Items from a data source:
►
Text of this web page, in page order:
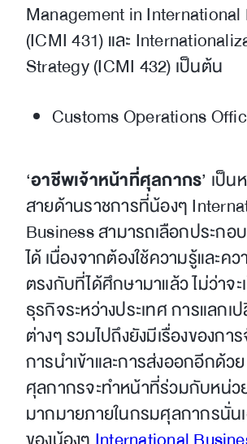
Management in International
(ICMI 431) และ
Strategy (ICMI 432) เป็นต้น
Customs Operations
‘อาชีพเจ้าหน้าที่ศุลกากร’ เป็
สายด้านราชการที่น้องๆ
Business สามารถเลือกประก
ได้ เนื่องจากต้องใช้ความรู้และค
ตรงกับที่ได้ศึกษามาแล้ว ไม่ว่าจ
ธุรกิจระหว่างประเทศ การแลกเ
ต่างๆ รวมไปถึงยังมีเรื่องของกา
การนำเข้าและการส่งออกอีกด้ว
ศุลกากรจะทำหน้าที่ร่วมกับหน่
มากมายภายในกรมศุลกากรนั่น
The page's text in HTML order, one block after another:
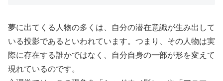
夢に出てくる人物の多くは、自分の潜在意識が生み出して
いる投影であるといわれています。つまり、その人物は実
際に存在する誰かではなく、自分自身の一部が形を変えて
現れているのです。
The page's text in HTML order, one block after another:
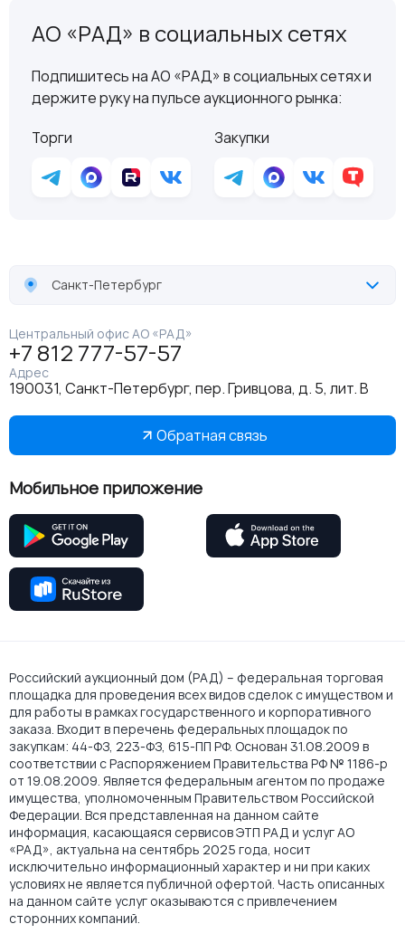
АО «РАД» в социальных сетях
Подпишитесь на АО «РАД» в социальных сетях и
держите руку на пульсе аукционного рынка:
Торги
Закупки
Санкт-Петербург
Центральный офис АО «РАД»
+7 812 777-57-57
Адрес
190031, Санкт-Петербург, пер. Гривцова, д. 5, лит. В
Обратная связь
Мобильное приложение
Российский аукционный дом (РАД) – федеральная торговая
площадка для проведения всех видов сделок с имуществом и
для работы в рамках государственного и корпоративного
заказа. Входит в перечень федеральных площадок по
закупкам: 44-ФЗ, 223-ФЗ, 615-ПП РФ. Основан 31.08.2009 в
соответствии с Распоряжением Правительства РФ № 1186-р
от 19.08.2009. Является федеральным агентом по продаже
имущества, уполномоченным Правительством Российской
Федерации. Вся представленная на данном сайте
информация, касающаяся сервисов ЭТП РАД и услуг АО
«РАД», актуальна на сентябрь 2025 года, носит
исключительно информационный характер и ни при каких
условиях не является публичной офертой. Часть описанных
на данном сайте услуг оказываются с привлечением
сторонних компаний.
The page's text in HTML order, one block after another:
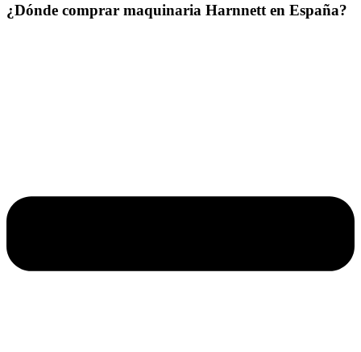
¿Dónde comprar maquinaria Harnnett en España?
◄
Copy exactly the lines that run from the line containing "190031, Санкт-Петербург, пер." to the end of the data above, keeping both end lines and leaving out all pictures.

190031, Санкт-Петербург, пер. Гривцова, д. 5, лит. В
Обратная связь
Мобильное приложение
Российский аукционный дом (РАД) – федеральная торговая
площадка для проведения всех видов сделок с имуществом и
для работы в рамках государственного и корпоративного
заказа. Входит в перечень федеральных площадок по
закупкам: 44-ФЗ, 223-ФЗ, 615-ПП РФ. Основан 31.08.2009 в
соответствии с Распоряжением Правительства РФ № 1186-р
от 19.08.2009. Является федеральным агентом по продаже
имущества, уполномоченным Правительством Российской
Федерации. Вся представленная на данном сайте
информация, касающаяся сервисов ЭТП РАД и услуг АО
«РАД», актуальна на сентябрь 2025 года, носит
исключительно информационный характер и ни при каких
условиях не является публичной офертой. Часть описанных
на данном сайте услуг оказываются с привлечением
сторонних компаний.
The page's text in HTML order, one block after another:
¿Dónde comprar maquinaria Harnnett en España?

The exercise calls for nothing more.